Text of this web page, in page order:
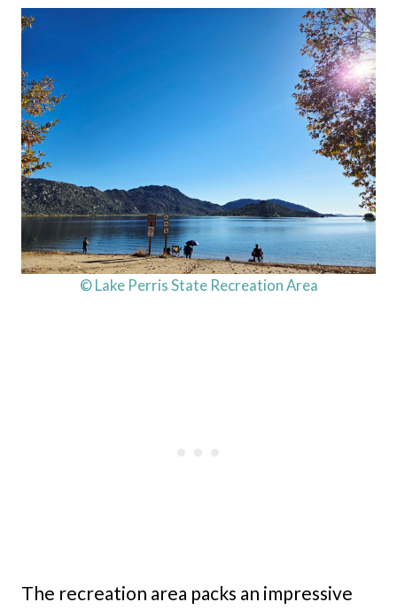
© Lake Perris State Recreation Area
The recreation area packs an impressive
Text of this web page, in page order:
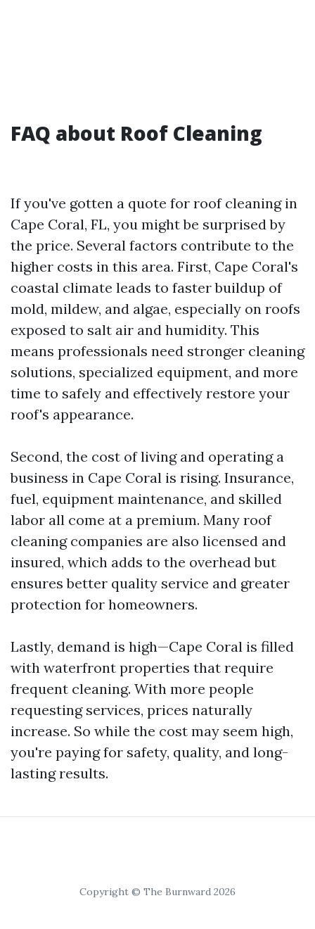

Exercise prompt: Repeat the data exactly as written, but without the pictures.

Task response:
Text of this web page, in page order:
© Lake Perris State Recreation Area
The recreation area packs an impressive
Text of this web page, in page order:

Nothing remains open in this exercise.